Через час после того Казанову навестил и сам величественный дон Диего, идальго-чеботарь, отец его дамы сердца, вместе с самою дамою. Старик произнес целый спич; он прямо заявил, что если бы не верил в невинность Казановы, то никогда не решился бы и прийти к нему в тюрьму; что заключение нашего героя произошло либо по ошибке, либо по клевете; что его, несомненно, немедленно, скоро выпустят и посрамят его врагов, и т. д. В заключение он всунул в руку Казанове сверток с деньгами, прося его принять эту помощь и возвратить этот долг по освобождении из тюрьмы. Казанова шепнул ему, что не нуждается в деньгах, что они у него есть и он только боится вынуть их и показать: тогда товарищи по заключению украдут их, да, пожалуй, и его самого убьют. Его дочь, донья Игнасия, не произнесла все время ни одного слова; она, видимо, боялась разрыдаться, как только раскроет рот.
В первом часу за Казановою пришли и потребовали его к алькальду. Меса сидел в небольшой комнате, за столом, покрытым бумагами. Он попросил Казанову сесть, предварил его, что ему будет сделан допрос и что его ответы будут записаны.
— Я по-испански не говорю и намерен отвечать только письменно на вопросы, предложенные мне на языках: итальянском, французском или латинском.
Меса был удивлен этим ответом. Он начал задавать вопросы, и хотя Казанова хорошо понимал, что он говорит, но отвечал неизменно одно и то же, — что он не понимает по-испански и не станет отвечать.
Кончилось тем, что алькальд предложил Казанове написать по-итальянски его имя, звание и зачем он приехал в Испанию. Казанова вооружился пером и написал небольшой документ в весьма решительном тоне.
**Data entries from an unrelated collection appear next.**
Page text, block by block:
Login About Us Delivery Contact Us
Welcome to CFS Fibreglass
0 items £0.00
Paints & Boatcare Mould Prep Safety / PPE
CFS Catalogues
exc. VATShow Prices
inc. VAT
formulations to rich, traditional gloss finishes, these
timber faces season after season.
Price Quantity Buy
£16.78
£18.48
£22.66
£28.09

Он сказал в этом документе, кто он, назвал себя литератором, заявил, что, будучи человеком со средствами, путешествует ради собственного удовольствия; что он известен в Мадриде таким-то и таким-то лицам; что он ни в каком смысле не нарушал законов его католического величества, а между тем его схватили, заточили с ворами и убийцами, подвергли медленной смерти; что если король не желает его пребывания в Испании, то волен лишь выслать его за границу; что оружие, которое послужило предлогом для его ареста, всегда и всюду он возит с собою для защиты; что это оружие видели в его карете в момент его въезда в Мадрид, и если оно в самом деле запрещенное, то его тогда же и должны были конфисковать.
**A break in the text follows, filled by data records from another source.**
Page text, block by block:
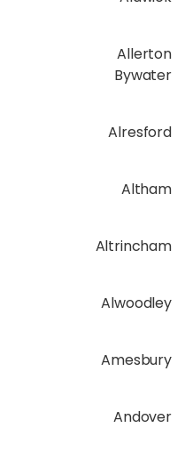
Allerton
Bywater
Alresford
Altham
Altrincham
Alwoodley
Amesbury
Andover
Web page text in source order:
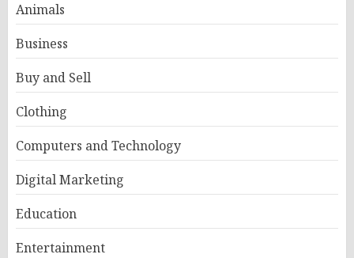
Animals
Business
Buy and Sell
Clothing
Computers and Technology
Digital Marketing
Education
Entertainment
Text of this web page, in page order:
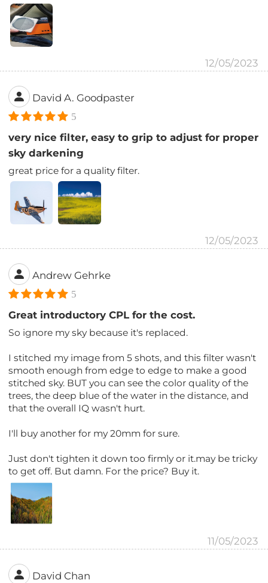
12/05/2023
David A. Goodpaster
5
very nice filter, easy to grip to adjust for proper
sky darkening
great price for a quality filter.
12/05/2023
Andrew Gehrke
5
Great introductory CPL for the cost.
So ignore my sky because it's replaced.
I stitched my image from 5 shots, and this filter wasn't
smooth enough from edge to edge to make a good
stitched sky. BUT you can see the color quality of the
trees, the deep blue of the water in the distance, and
that the overall IQ wasn't hurt.
I'll buy another for my 20mm for sure.
Just don't tighten it down too firmly or it.may be tricky
to get off. But damn. For the price? Buy it.
11/05/2023
David Chan
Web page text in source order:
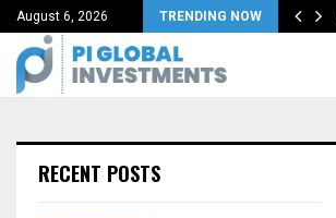
August 6, 2026 TRENDING NOW
in…
RECENT POSTS
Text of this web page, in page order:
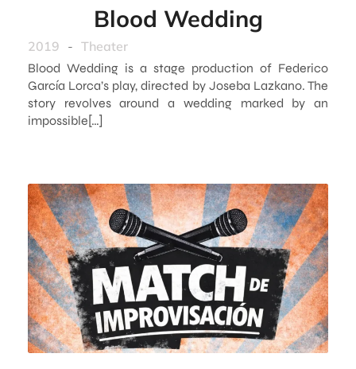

Когда алькальд прочел этот исступленный протокол, он вскочил с места и в бешенстве закричал, что такая дерзость не пройдет даром и Казанова за нее поплатится. Затем он вышел и приказал заключить Казанову в ту же камеру.
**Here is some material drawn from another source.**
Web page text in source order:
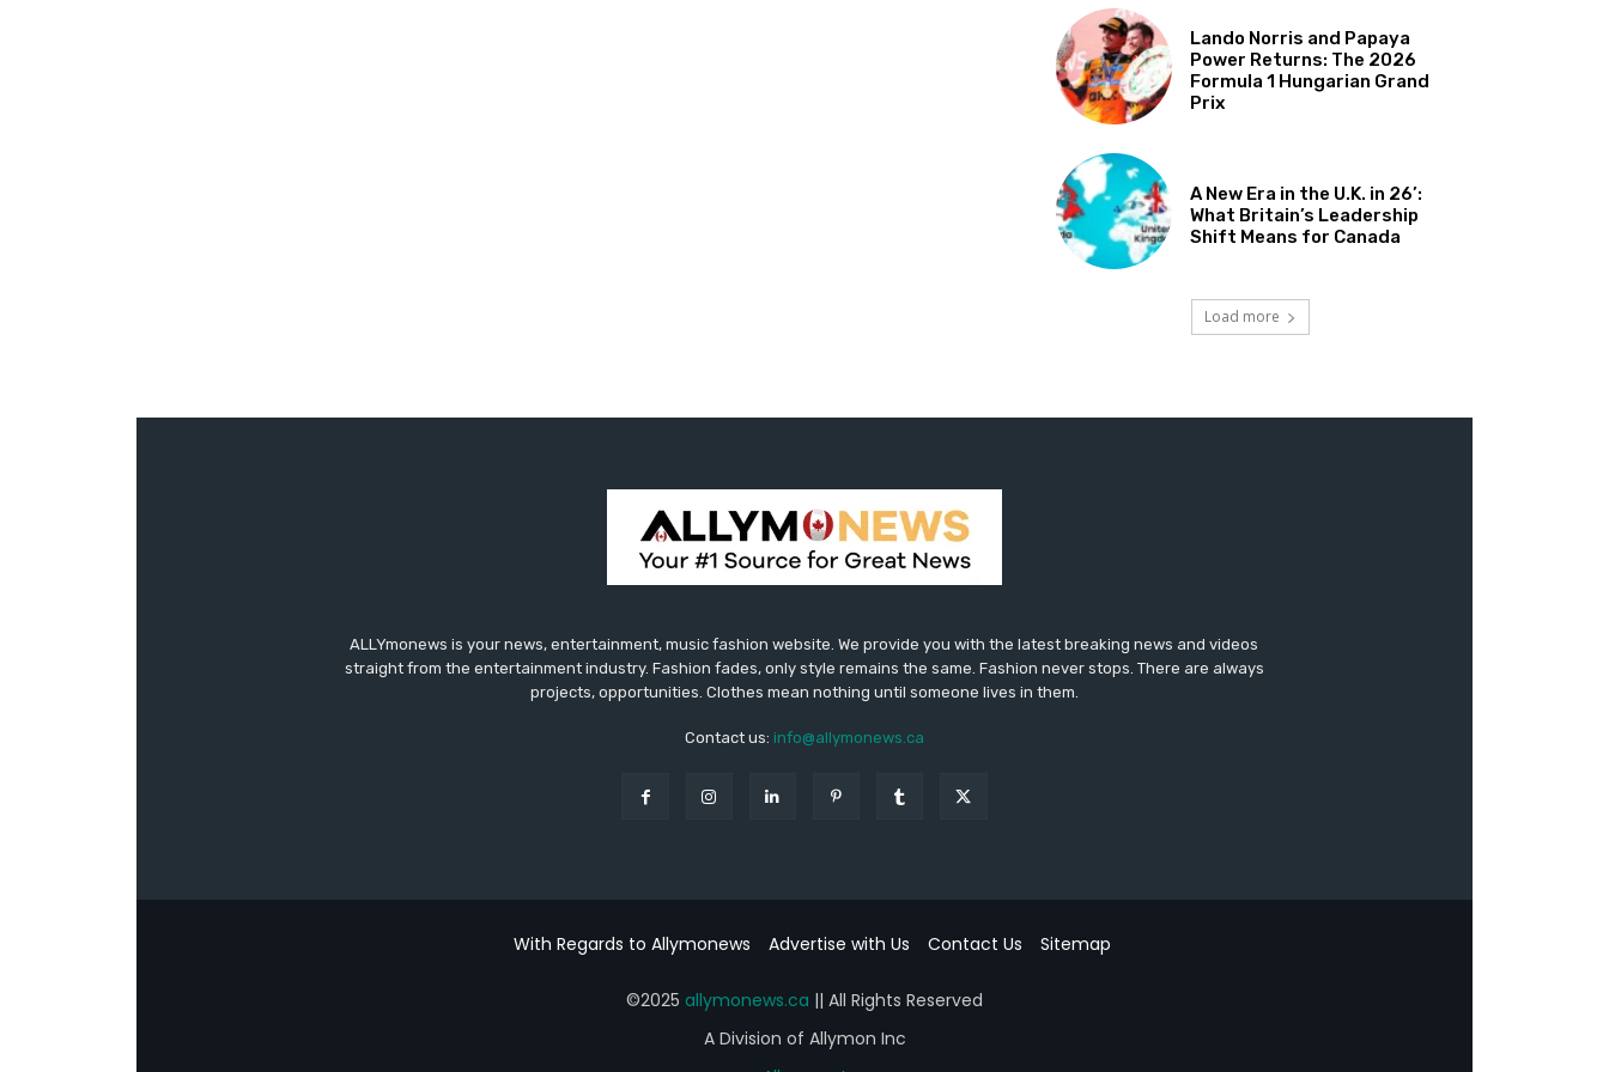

Вечером вновь приходил Мануччи. Он пересказал Казанове о свидании венецианского посла Мочениго с графом Арандою. Мочениго много говорил в пользу и защиту Казановы, конечно, конфиденциально; он выразил сожаление, что не может оказать официального содействия нашему герою, так как тот попал в немилость венецианской инквизиции.